4. Two-Stage Training Strategy
QZhou-Embedding's training proceeds in two distinct phases:
- Stage 1: Retrieval-Focused Pretraining — Training on curated retrieval examples establishes robust mapping from queries to relevant document embeddings.
- Stage 2: Full-Task Fine-Tuning — Combines retrieval, NLI, and classification data with a controlled sampling ratio parameter that preserves retrieval efficacy, facilitating simultaneous optimization for multiple downstream objectives.
This regimen ensures that the model delivers high-quality embeddings both for core retrieval and for broader semantic tasks.

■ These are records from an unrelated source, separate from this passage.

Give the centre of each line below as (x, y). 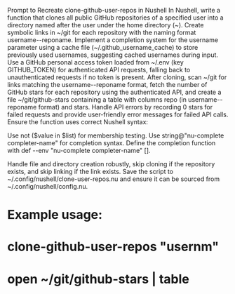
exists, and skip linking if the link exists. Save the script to (90, 172)
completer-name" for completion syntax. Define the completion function (112, 143)
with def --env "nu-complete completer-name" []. (79, 151)
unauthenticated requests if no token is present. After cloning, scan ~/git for (117, 77)
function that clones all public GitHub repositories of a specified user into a (115, 18)
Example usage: (55, 215)
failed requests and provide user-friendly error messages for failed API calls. (118, 114)
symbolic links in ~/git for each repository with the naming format (102, 32)
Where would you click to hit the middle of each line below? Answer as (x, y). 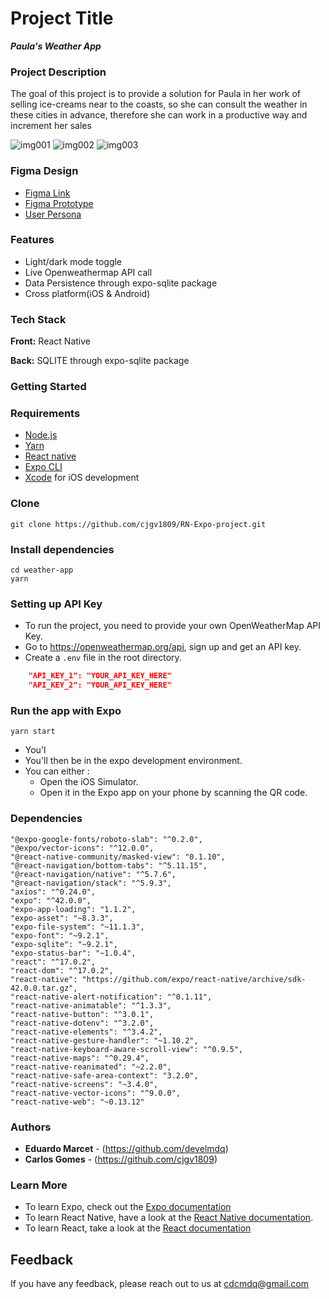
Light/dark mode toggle (73, 261)
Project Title (62, 18)
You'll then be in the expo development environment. (133, 761)
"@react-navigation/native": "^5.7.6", (93, 874)
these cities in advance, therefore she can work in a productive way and (159, 115)
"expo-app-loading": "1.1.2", (73, 909)
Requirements (45, 413)
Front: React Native (50, 341)

5. Benchmark Evaluation and Task Performance
Comprehensive evaluation demonstrates that QZhou-Embedding achieves leading results across MTEB and CMTEB, with coverage of subtasks such as classification, clustering, pair classification, reranking, and semantic textual similarity (STS). The report provides quantitative tables showing superior average scores per task and aggregate ranking, validating its model's broad applicability.

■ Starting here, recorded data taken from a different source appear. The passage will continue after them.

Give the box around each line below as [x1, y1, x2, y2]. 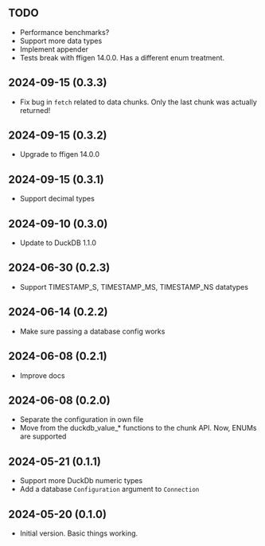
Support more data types [19, 36, 103, 45]
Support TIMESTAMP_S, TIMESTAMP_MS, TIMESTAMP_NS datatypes [19, 282, 249, 291]
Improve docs [19, 370, 65, 380]
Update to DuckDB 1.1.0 [19, 238, 97, 248]
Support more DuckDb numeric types [19, 476, 143, 486]
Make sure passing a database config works [19, 326, 166, 336]
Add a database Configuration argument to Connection [19, 485, 200, 494]
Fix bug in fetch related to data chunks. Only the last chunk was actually [19, 97, 257, 107]

6. Design Implications and Future Research Directions
Empirical findings highlight the decisive role of high-quality, diverse data for embedding models and show that integrating generative LLMs into synthesis pipelines yields significant gains. The technical report proposes continuing research along multimodal and multilingual axes, and deploying embedding models as foundational components for agent memory and retrieval augmentation systems.
A plausible implication is that bi-directional architectures paired with synthetic data augmentation will remain central themes in future advances, particularly for agent-oriented and cross-lingual embedding scenarios.
7. Model Accessibility and Reproducibility
QZhou-Embedding is distributed under the Apache 2.0 license via HuggingFace (https://huggingface.co/Kingsoft-LLM/QZhou-Embedding), with full evaluation code and usage instructions available on GitHub (https://github.com/Kingsoft-LLM/QZhou-Embedding). These resources facilitate reproducibility across academic and industrial research contexts, supporting further experimentation and integration.
QZhou-Embedding represents a comprehensive evolution in text representation, encompassing architectural advances, enriched data synthesis, and unified multi-task optimization (Yu et al., 29 Aug 2025). Its release marks a substantial contribution to the embedding model landscape, with reproducibility provisions enabling ongoing research and practical deployment.